In the new study, appearing in the Journal of the National Cancer Institute, researchers gave patients modestly higher bursts of radiation for only three weeks. "This shorter treatment is going to be a lot more convenient for women," says Dr. Timothy Whelan, study author and an assistant professor of medicine at McMaster University in Hamilton, Ontario. "The other thing from the health-care perspective is that you can reduce the cost by half almost, so the ramifications are really huge."

This is not a new treatment for breast cancer, experts say. Cutting-edge research these days involves localized radiation, such as brachytherapy, which targets the tumor rather than the whole breast. On the other hand, shortening conventional radiation therapy has the advantage of being something many women can take advantage of now.

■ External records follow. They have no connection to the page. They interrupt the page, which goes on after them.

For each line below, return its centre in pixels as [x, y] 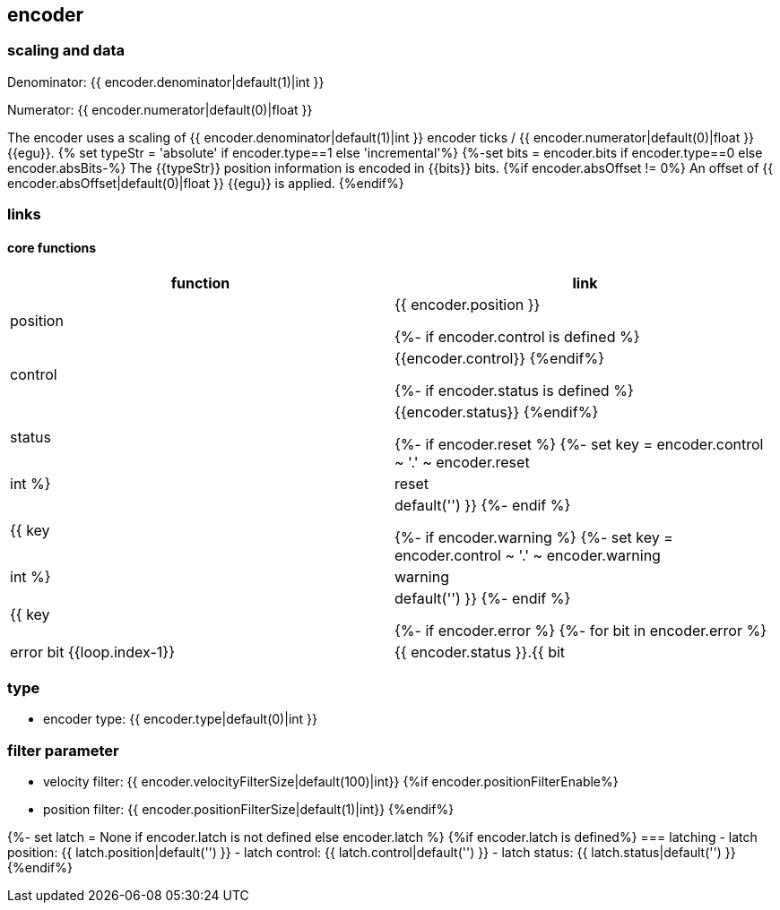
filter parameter [63, 750]
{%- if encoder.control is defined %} [517, 337]
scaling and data [66, 51]
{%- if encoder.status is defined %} [514, 391]
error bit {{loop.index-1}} [92, 652]
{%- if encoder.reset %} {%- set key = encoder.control [579, 445]
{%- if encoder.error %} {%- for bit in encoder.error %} [581, 631]
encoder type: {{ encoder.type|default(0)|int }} [180, 719]
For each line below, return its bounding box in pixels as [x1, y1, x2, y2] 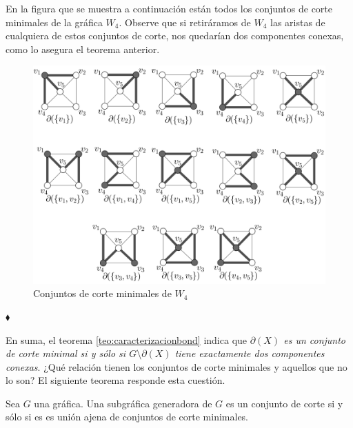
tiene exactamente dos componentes [174, 346, 325, 360]
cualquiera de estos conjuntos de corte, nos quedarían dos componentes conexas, [6, 28, 344, 43]
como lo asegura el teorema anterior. [6, 41, 160, 56]
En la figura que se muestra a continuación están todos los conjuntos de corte [6, 1, 333, 15]
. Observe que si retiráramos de [119, 14, 251, 29]
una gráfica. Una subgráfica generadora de [34, 396, 212, 410]
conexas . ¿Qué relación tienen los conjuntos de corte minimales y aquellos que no [6, 359, 347, 374]
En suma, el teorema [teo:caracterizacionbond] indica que [6, 332, 248, 347]
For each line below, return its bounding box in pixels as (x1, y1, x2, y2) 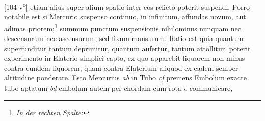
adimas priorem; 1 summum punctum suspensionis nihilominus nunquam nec (4, 21, 242, 33)
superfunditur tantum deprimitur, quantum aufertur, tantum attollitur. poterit (4, 43, 251, 53)
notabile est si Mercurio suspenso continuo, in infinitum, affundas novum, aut (4, 11, 246, 22)
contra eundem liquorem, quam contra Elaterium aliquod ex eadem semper (4, 62, 238, 73)
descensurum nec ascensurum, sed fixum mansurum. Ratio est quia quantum (4, 33, 244, 44)
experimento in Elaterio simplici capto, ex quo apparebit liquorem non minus (4, 53, 245, 63)
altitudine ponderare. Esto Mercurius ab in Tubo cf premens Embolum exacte (4, 72, 247, 83)
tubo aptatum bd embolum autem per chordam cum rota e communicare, (4, 83, 233, 93)
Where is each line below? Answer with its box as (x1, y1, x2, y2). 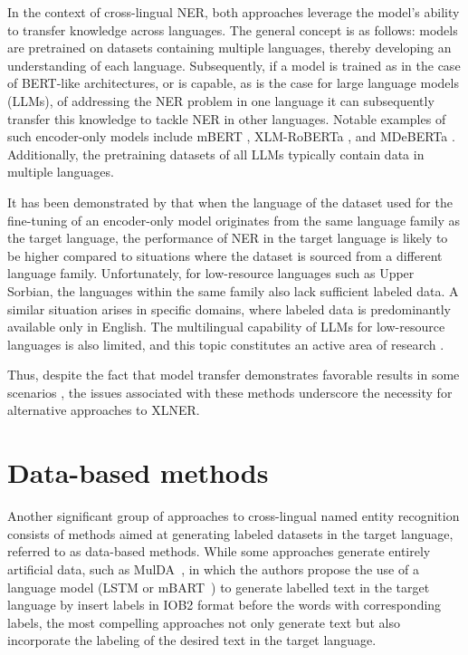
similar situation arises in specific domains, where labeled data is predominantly (7, 299, 451, 318)
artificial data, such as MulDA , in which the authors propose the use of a (7, 559, 419, 578)
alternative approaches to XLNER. (7, 400, 200, 419)
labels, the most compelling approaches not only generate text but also (7, 612, 400, 631)
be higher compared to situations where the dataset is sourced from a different (7, 246, 443, 265)
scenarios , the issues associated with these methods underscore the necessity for (7, 382, 453, 401)
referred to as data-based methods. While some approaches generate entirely (7, 542, 431, 561)
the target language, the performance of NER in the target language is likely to (7, 228, 448, 247)
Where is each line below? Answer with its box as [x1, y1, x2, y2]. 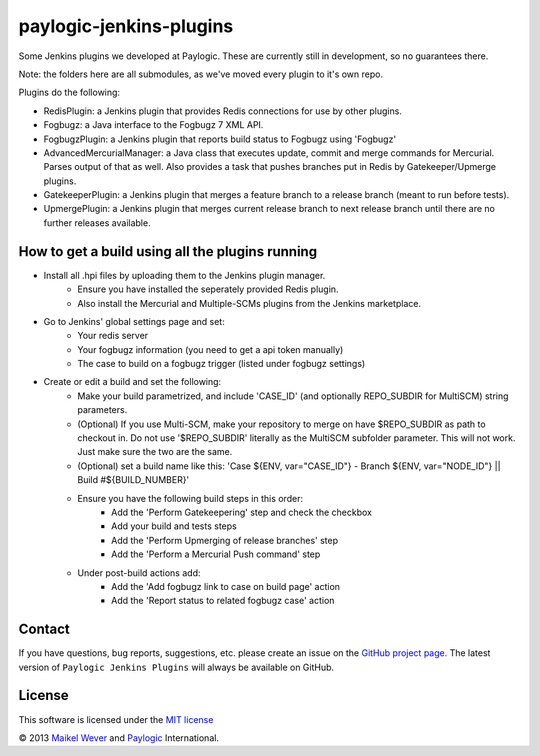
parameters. [77, 404, 128, 416]
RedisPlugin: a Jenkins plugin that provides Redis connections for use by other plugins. [43, 105, 402, 117]
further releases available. [43, 216, 151, 229]
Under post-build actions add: [77, 566, 201, 579]
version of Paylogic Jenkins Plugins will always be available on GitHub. [18, 661, 335, 673]
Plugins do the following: [18, 86, 120, 99]
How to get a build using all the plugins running [18, 243, 318, 260]
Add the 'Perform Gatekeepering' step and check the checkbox [111, 506, 372, 518]
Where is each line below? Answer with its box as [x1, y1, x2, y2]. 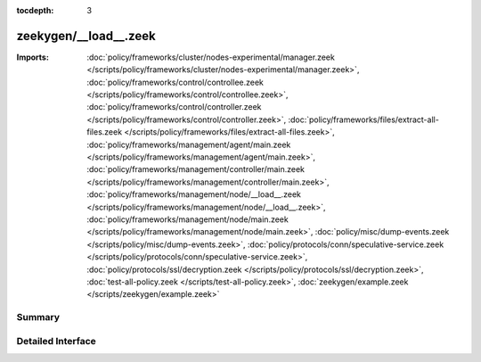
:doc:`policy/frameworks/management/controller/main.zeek [86, 164, 305, 175]
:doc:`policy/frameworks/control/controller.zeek [86, 102, 262, 112]
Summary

In this study, Whelan and his colleagues randomized 1,234 women who had undergone lumpectomies for their breast cancer into two different treatment arms. One received the more intensive radiation (30 percent more) over 22 days, and the other received the conventional, less intensive radiation over 35 days. None of the cancers had spread to the lymph node. After six years of follow-up, there appeared to be no difference in recurrence of the breast cancer or in cosmetic outcome. Local recurrence-free survival was 97.2 percent in the "short" group and 96.8 percent in the "long" group. The authors counsel, however, that the shorter therapy is not recommended for women with very large breasts.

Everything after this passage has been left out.